> Aim of the task: Write out the data again exactly, skipping every picture.

> Exercise input:
########

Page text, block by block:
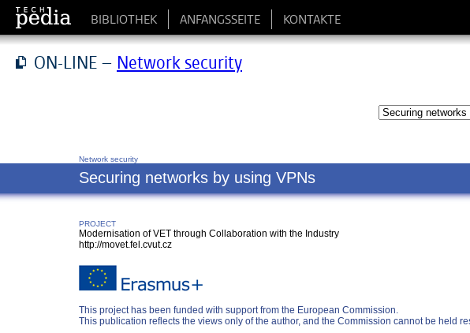
BIBLIOTHEK ANFANGSSEITE KONTAKTE
ON-LINE – Network security
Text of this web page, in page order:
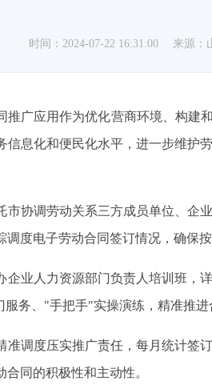
时间：2024-07-22 16:31:00 来源：
推广应用作为优化营商环境、构
信息化和便民化水平，进一步维
市协调劳动关系三方成员单位、企
度电子劳动合同签订情况，确保按
企业人力资源部门负责人培训班，
务、"手把手"实操演练，精准推进
调度压实推广责任，每月统计签
同的积极性和主动性。
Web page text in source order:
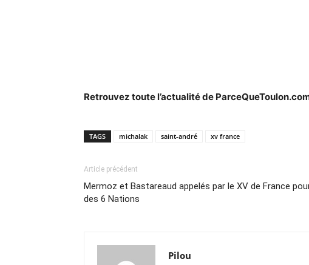
Retrouvez toute l’actualité de
TAGS michalak saint-andré xv france
Article précédent
Mermoz et Bastareaud appelés par le XV de France
des 6 Nations
Pilou
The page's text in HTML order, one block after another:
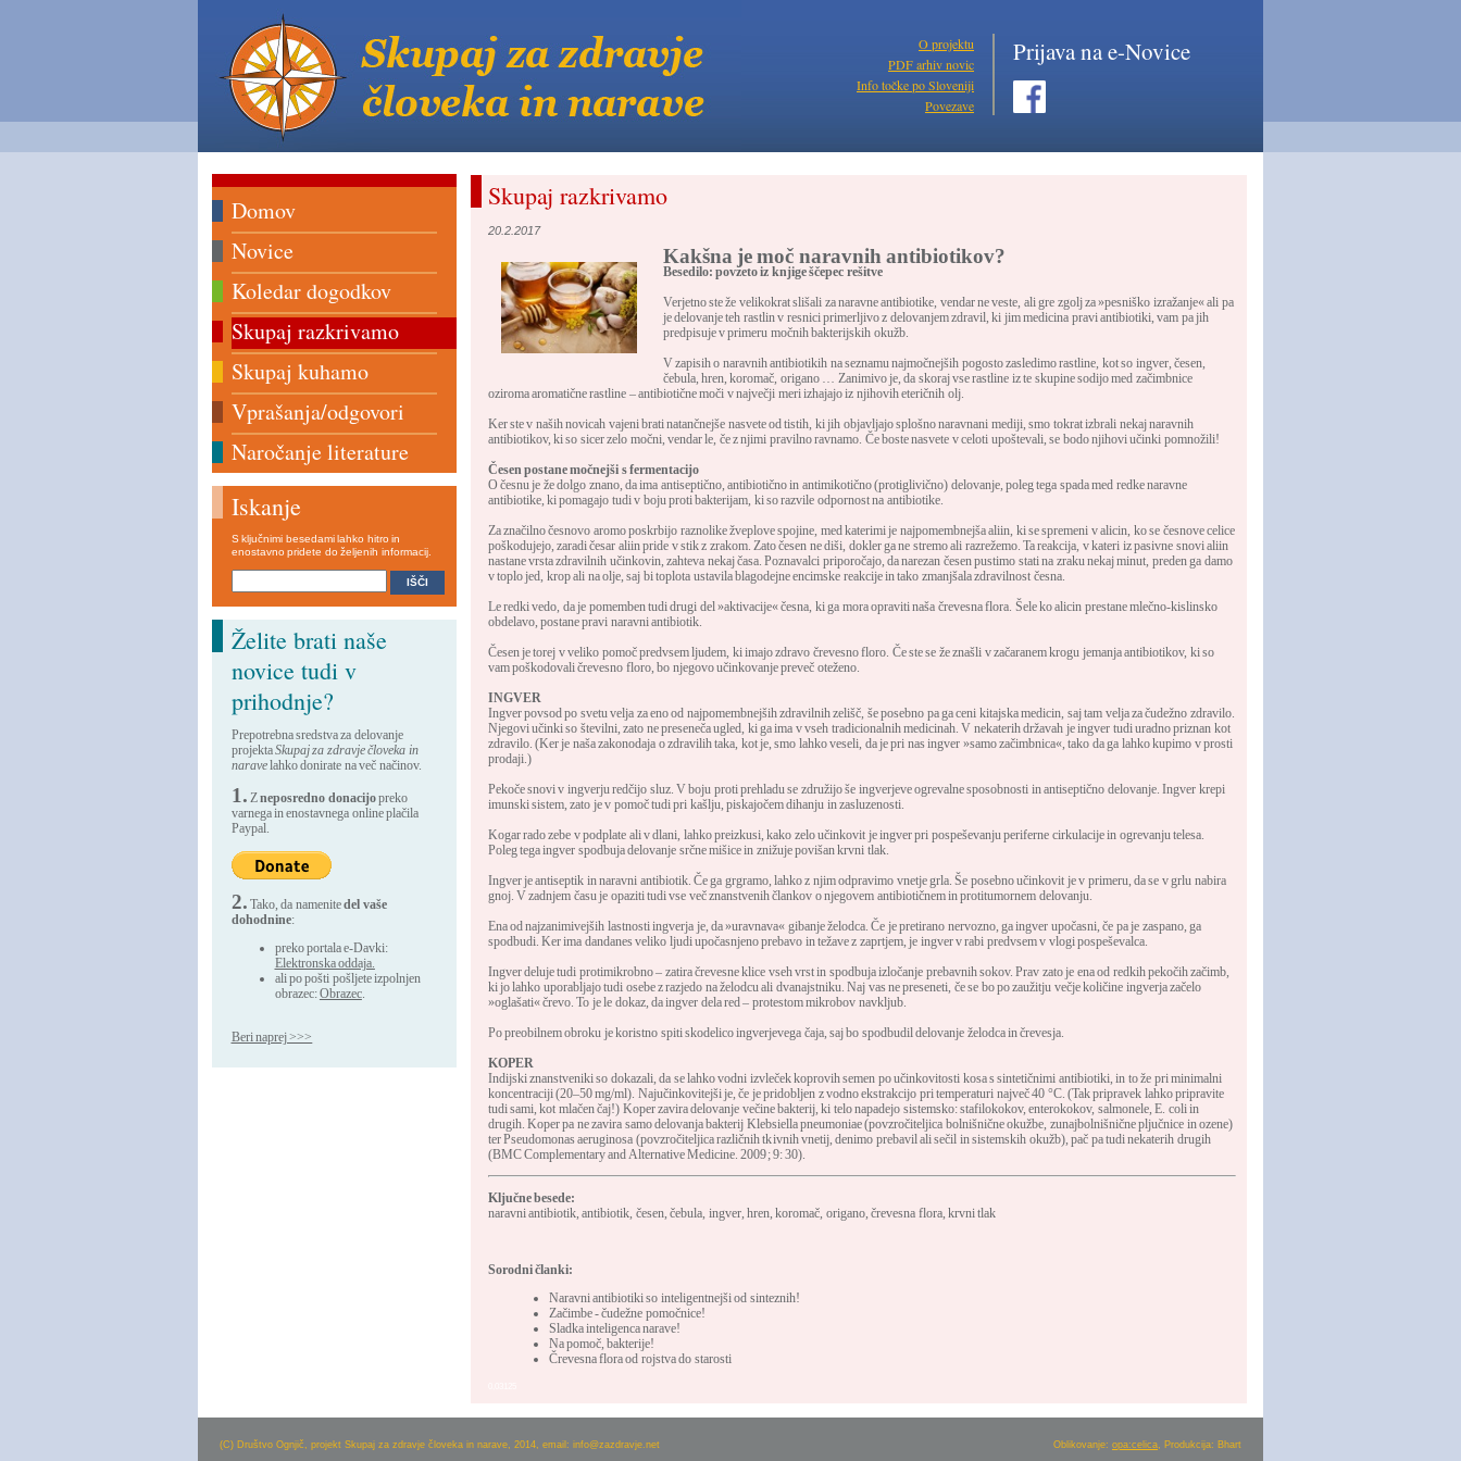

########

> Answer area:
Page text, block by block:
BIBLIOTHEK ANFANGSSEITE KONTAKTE
ON-LINE – Network security
Text of this web page, in page order:
时间：2024-07-22 16:31:00 来源：
推广应用作为优化营商环境、构
信息化和便民化水平，进一步维
市协调劳动关系三方成员单位、企
度电子劳动合同签订情况，确保按
企业人力资源部门负责人培训班，
务、"手把手"实操演练，精准推进
调度压实推广责任，每月统计签
同的积极性和主动性。
Web page text in source order:
Retrouvez toute l’actualité de
TAGS michalak saint-andré xv france
Article précédent
Mermoz et Bastareaud appelés par le XV de France
des 6 Nations
Pilou
The page's text in HTML order, one block after another:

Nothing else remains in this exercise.